Cloudera happens to be a modern platform for data management and analytics. Cloudera was one of the first ground breaking technology that has turned Hadoop into an enterprise data hub. As enterprises needed more services accomplished over Hadoop such as security, provisioning, management, etc, Cloudera decided to make Hadoop’s technology available over a scale. Enterprise Manageability and Data processing and analysis are Cloudera’s well known domains. The ability to instrument Big Data in the success of the company is the secret of its absolute use in many organizations and domains. Look up Wikipedia’s definition:

Data Extraction and load into Hadoop

There are two aspects to this idea. What is data extraction? Data extraction is a process of retrieving data from poorly structured data sources to prep data up for mostly data storage and data analytics. This is one of the primary step towards modernization of data integration from a typical traditional data warehouse model to a more modern data lake model. Apache Hadoop is an open source software framework that stores data on a massive scale and runs many applications on clusters of commodity hardware. Hadoop’s distributed computing model processes big data real fast and pretty much has the capacity to extract data from any source in any given location such as a business premise or cloud. Data is extracted from systems such as relational databases or logs in data warehouses to offer a more structured format for querying and analyzing and loaded into Hadoop.

Data Integration

The technical accompanied with business process of combining data of different kinds and in different premises into meaningful and valuable business information is data integration. Till date, in many companies, data integration remains a manual operation.

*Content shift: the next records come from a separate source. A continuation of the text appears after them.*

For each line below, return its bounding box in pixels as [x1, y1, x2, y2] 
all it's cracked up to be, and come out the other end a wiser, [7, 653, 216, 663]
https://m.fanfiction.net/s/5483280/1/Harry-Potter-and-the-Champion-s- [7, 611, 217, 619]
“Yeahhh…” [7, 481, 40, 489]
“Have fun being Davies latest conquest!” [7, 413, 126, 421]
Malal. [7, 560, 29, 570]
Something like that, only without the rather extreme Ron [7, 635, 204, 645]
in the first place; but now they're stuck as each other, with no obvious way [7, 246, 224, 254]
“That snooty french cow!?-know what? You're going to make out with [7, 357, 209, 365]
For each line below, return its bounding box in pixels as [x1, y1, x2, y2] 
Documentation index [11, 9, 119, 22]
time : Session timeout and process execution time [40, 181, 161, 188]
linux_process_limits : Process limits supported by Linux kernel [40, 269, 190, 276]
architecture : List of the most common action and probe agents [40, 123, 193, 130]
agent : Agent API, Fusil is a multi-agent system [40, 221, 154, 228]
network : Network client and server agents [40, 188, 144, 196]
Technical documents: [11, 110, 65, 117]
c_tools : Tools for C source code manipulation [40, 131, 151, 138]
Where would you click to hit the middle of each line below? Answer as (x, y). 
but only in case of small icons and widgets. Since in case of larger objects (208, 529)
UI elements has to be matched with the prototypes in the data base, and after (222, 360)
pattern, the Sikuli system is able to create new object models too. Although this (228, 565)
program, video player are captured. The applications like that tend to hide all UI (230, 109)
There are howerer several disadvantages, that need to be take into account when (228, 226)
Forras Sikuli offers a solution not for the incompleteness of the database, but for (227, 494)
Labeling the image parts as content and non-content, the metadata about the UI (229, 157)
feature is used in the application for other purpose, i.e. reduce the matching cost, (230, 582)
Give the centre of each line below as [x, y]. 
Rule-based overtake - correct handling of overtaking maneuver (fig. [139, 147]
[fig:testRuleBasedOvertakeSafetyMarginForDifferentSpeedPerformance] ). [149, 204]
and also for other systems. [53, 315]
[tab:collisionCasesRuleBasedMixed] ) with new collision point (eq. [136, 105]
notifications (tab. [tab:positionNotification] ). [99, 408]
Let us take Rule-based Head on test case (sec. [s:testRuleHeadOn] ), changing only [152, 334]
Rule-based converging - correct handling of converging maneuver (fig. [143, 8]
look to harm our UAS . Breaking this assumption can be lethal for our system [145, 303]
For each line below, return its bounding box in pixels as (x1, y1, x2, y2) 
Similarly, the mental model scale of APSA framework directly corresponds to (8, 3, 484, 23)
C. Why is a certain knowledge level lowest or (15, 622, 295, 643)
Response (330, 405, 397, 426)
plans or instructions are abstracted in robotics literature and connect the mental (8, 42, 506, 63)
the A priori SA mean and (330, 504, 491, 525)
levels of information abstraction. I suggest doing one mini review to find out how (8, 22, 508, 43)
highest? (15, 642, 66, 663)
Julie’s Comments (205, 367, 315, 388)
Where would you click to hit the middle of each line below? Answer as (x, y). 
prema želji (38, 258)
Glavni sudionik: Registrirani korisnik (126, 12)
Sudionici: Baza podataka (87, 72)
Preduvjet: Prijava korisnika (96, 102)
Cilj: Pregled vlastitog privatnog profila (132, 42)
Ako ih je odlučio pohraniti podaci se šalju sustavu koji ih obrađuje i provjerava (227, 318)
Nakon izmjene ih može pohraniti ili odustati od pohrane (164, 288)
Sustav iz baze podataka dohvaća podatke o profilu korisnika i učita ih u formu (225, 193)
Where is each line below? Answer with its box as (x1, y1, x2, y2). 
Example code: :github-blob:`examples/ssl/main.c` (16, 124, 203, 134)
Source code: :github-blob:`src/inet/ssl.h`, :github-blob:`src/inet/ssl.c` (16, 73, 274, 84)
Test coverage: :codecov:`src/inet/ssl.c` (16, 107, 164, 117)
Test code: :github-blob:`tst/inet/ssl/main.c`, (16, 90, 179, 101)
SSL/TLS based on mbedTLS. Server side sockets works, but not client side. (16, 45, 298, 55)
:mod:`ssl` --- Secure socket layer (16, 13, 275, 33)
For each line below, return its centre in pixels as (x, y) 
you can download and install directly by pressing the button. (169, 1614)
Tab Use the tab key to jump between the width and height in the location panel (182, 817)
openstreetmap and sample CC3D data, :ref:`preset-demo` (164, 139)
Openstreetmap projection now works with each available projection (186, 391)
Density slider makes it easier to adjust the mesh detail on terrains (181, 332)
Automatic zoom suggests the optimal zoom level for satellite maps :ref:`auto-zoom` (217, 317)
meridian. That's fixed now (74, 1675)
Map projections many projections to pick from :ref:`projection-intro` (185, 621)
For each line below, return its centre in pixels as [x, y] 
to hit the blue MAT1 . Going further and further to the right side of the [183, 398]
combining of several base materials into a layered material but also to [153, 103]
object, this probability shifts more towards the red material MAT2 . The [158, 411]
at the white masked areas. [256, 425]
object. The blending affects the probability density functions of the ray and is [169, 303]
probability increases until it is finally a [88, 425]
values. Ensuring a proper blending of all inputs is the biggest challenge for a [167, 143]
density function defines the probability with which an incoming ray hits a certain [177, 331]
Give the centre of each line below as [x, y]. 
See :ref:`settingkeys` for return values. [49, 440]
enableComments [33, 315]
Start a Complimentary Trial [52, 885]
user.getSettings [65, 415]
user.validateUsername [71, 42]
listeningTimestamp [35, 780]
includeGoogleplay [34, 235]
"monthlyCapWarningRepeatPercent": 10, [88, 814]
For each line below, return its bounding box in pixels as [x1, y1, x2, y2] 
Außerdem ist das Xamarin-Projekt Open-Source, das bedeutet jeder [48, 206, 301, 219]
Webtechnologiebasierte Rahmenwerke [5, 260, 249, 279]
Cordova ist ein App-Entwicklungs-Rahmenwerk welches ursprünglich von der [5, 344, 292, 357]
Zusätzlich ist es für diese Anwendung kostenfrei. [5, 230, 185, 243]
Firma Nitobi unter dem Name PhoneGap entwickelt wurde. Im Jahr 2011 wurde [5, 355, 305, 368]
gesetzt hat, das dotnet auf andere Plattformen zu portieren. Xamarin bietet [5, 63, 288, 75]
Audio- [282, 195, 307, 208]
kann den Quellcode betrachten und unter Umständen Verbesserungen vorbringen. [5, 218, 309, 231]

Many companies who work with Big data on a day to day basis use various data integration software. However, even in larger corporations, beyond enterprise data warehouse, data marts or reporting databases, getting data off enterprise applications for simple reporting is often handled with manual coding with SQL scripts. Many use SQL to move data from different points for integration. Modern data integration builds on technologies and processes beyond primary ETL functions. There is a need for added data quality, data governance and profiling, data reliability. Today, modern data integration assures interoperable multi-platform solutions as well as cloud based solutions where the footprint of the integration tool is very light. Modern data integration actually holds the key to make or break a business with sound business analytics, multichannel marketing, intelligent business automation, alignment with digital transformation and a cutting edge in the competitive world. Look Up Wikipedia’s definition:

Data Integration with Apache Spark

Data Integration is a process of transforming BIG data (structured, semi-structured and unstructured) into a set of more useful set of information for a given business use case. Apache Spark is a lightning fast cluster computing engine for processing/integrating very large data sets. Spark’s expressive development APIs allow data workers to efficiently execute data streaming, integrate SQL workloads that require fast iterative access to data sets. With Spark running on Hadoop YARN, developers can exploit Spark’s processing power to integrate data, derive insights and enrich data within a single, shared dataset in Hadoop. Modern Data Integration has reached a pinnacle in terms of cost effectiveness and timelines as a business enterprise solution with Apache Spark.

Data Lake

Data Lake is a vast storage repository holding data in its most native format until it is queried for. The data structure and requirements are not defined until the data is needed. A data lake uses a flat architecture to store data rather than a unidirectional, hierarchical data ware house that stores data in files or folders. Each data element in a data lake is assigned a unique identifier and tagged with a set of extended metadata tags. When a business question comes up, the data lake can be queried for appropriate data and a smaller set of the data lake analyzed to help answer the question.

Data Loading with Hadoop

One of the primary objectives of a data warehouse is to bring all disparate data format into one unified data system that help in forming key business decisions. Data loading is the process that deals with copying and loading data sets from a source file, folder or application to a data storage or a processing utility such as Hadoop. Data is extracted from a data source and transformed into a format that is supported by the destination application, where the data is loaded. The Apache Hadoop platform incudes the Hadoop Distributed File System which is designed for scalability as well as fault tolerance. HDFS stores large files by dividing them into blocks (64 or 128 MB) and replicating them on three or more servers. Capacity and performance can be scaled by adding Data Nodes, and a single Name Node mechanism manages data placement and monitors server availability. HDFS clusters in production use today reliably hold petabytes of data on thousands of nodes.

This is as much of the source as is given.